A lot of the words that had the biggest increases in the last 6 months tend to be newer technologies: v0 (AI coding tool), Bolt (AI coding tool), o1 (OpenAI model), “agentic”, Bluesky (Twitter competitor).

# 2x2: increase / decrease x sentiment
big_movers <- by_period %>%
    filter(!is.na(past), !is.na(recent)) %>%
    mutate(pct_change = (recent - past) / past) %>%
    inner_join(get_sentiments("bing"), by = "word") %>%
    arrange(desc(abs(pct_change))) %>%
    select(word, pct_change, sentiment) 

# big_movers %>%
#     filter(sentiment == "positive") %>%
#     View

big_movers %>%
    mutate(pct_change = scales::percent(pct_change)) %>%
    filter(sentiment == "negative") %>%
    head(20) %>%
    knitr::kable()
word pct_change sentiment
bust 945% negative
dismissive 553% negative
distrust 553% negative
unwilling 444% negative
overloaded 390% negative
anomaly 367% negative
disheartening 367% negative
hedge 357% negative
abysmal 335% negative
devastated 335% negative
dissatisfaction 335% negative
imperfect 335% negative
impractical 335% negative
notoriously 335% negative
unpredictable 335% negative
clash 308% negative
rigid 292% negative
insufficient 273% negative
twist 263% negative
hype 235% negative

There are some big increases in clearly negative PM words.

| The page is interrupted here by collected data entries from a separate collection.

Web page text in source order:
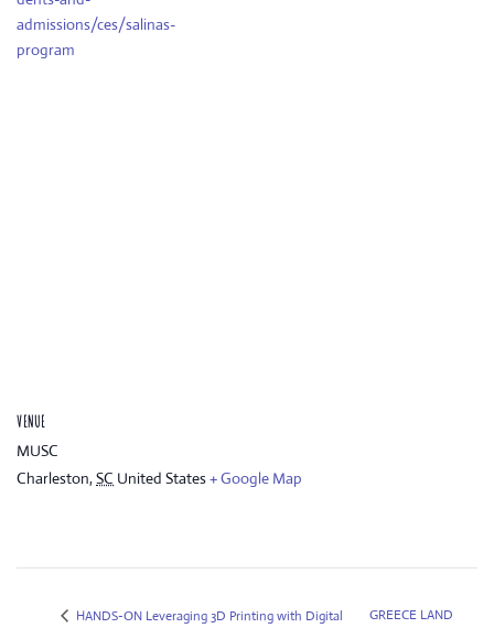
admissions/ces/salinas-
program
VENUE
MUSC
Charleston, SC United States+ Google Map
HANDS-ON Leveraging 3D Printing with Digital
GREECE LAND
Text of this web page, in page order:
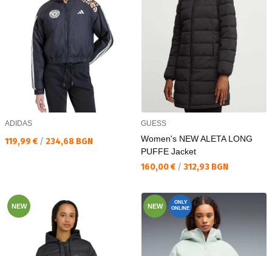
ADIDAS
Текуща цена:
119,99 € / 234,68 BGN
GUESS
Women's NEW ALETA LONG
PUFFE Jacket
Текуща цена:
160,00 € / 312,93 BGN
NEW NEW
ONLY
ONLINE
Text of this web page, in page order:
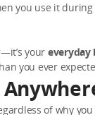
you use it
your everyday
you ever
of why
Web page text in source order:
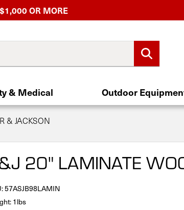
OR MORE
& Medical Outdoor
& JACKSON
20" LAMINATE
57ASJB98LAMIN
1lbs
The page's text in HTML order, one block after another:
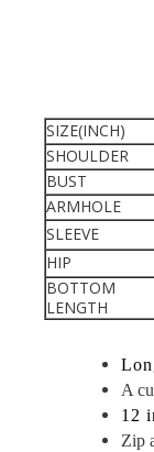
SIZE(INCH)
SHOULDER
BUST
ARMHOLE
SLEEVE
HIP
BOTTOM
LENGTH
A
12
Zip
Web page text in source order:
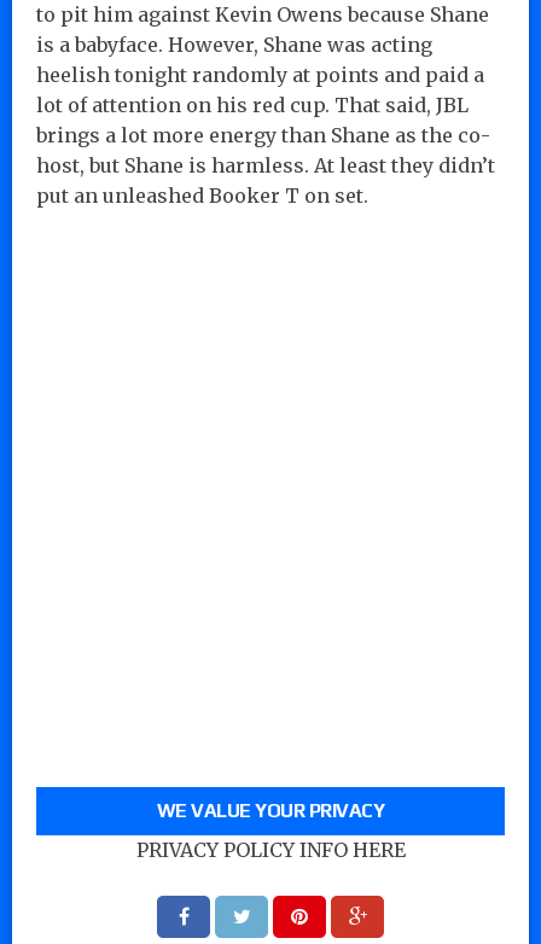
to pit him against Kevin Owens because Shane
is a babyface. However, Shane was acting
heelish tonight randomly at points and paid a
lot of attention on his red cup. That said, JBL
brings a lot more energy than Shane as the co-
host, but Shane is harmless. At least they didn’t
put an unleashed Booker T on set.
WE VALUE YOUR PRIVACY
PRIVACY POLICY INFO HERE
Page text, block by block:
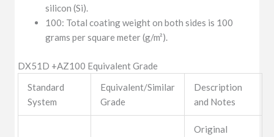
silicon (Si).
100: Total coating weight on both sides is 100
grams per square meter (g/m²).
DX51D +AZ100 Equivalent Grade
Standard
System
Equivalent/Similar
Grade
Description
and Notes
Original
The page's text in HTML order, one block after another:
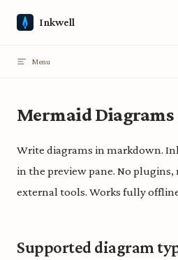
Skip to content
Inkwell
Menu
Mermaid Diagrams
Write diagrams in markdown.
in the preview pane. No
external tools. Works fully
Supported diagram
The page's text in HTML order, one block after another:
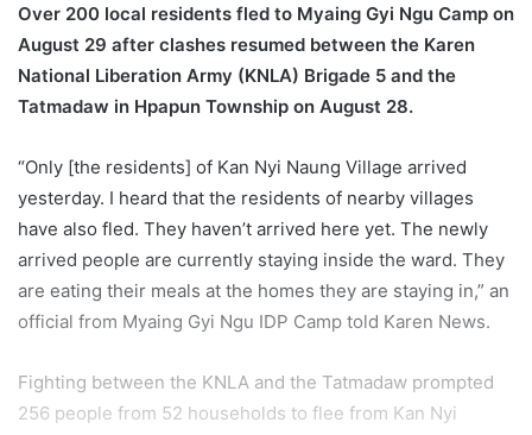
Over 200 local residents fled to Myaing Gyi Ngu Camp on
August 29 after clashes resumed between the Karen
National Liberation Army (KNLA) Brigade 5 and the
Tatmadaw in Hpapun Township on August 28.
“Only [the residents] of Kan Nyi Naung Village arrived
yesterday. I heard that the residents of nearby villages
have also fled. They haven’t arrived here yet. The newly
arrived people are currently staying inside the ward. They
are eating their meals at the homes they are staying in,” an
official from Myaing Gyi Ngu IDP Camp told Karen News.
Fighting between the KNLA and the Tatmadaw prompted
256 people from 52 households to flee from Kan Nyi
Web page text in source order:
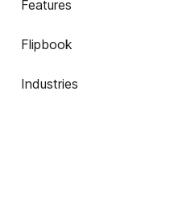
Features
Flipbook
Industries
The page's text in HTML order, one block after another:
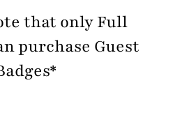
that only Full
purchase Guest
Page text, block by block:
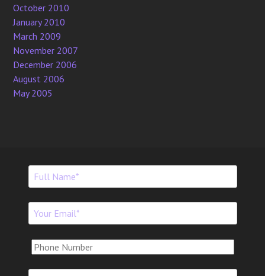
October 2010
January 2010
March 2009
November 2007
December 2006
August 2006
May 2005
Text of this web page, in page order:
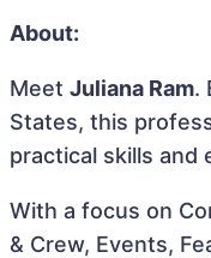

Note: the pct_change is calculated as the percent increase between the frequency of the word in the posts from the past 6 months vs the posts from longer than 6 months ago.

Here are the words with a positive sentiment that have changed the most:

big_movers %>%
    mutate(pct_change = scales::percent(pct_change)) %>%
    filter(sentiment == "positive") %>%
    head(20) %>%
    knitr::kable()
word pct_change sentiment
portable 926% positive
flawless 880% positive
lucid 717% positive
polished 613% positive
toughest 553% positive
smarter 345% positive
autonomous 325% positive
elevate 320% positive
readable 292% positive
elite 273% positive
exceeded 273% positive
praising 273% positive
joy 267% positive
celebration 263% positive
prompt 234% positive
adaptable 227% positive
exceeding 227% positive
seamless 227% positive
smoother 227% positive
enthusiasm 205% positive

While these seem like generally positive words, this is a very dated approach to sentiment analysis with major limitations. For instance, even a seemingly positive word like “hug” can be quite misleading.

Here are the search results on the subreddit for posts that contain “hug”:

  • Imposter syndrome - does every PM feel it?

  • I am giving up on my career

  • Weekly rant thread

  • I feel like I’m under attack

  • Guidance. PM team needs some love.

  • Rant: Executives: If you don’t care about the role, please stop being a part of the interview process

  • Very new PM with ADHD, How do I tackle my weaknesses?

  • Keeping up energy levels w/ high volume of meetings

  • Unfair Performance management

These are incredibly negative posts. PMs out there seem to be struggling.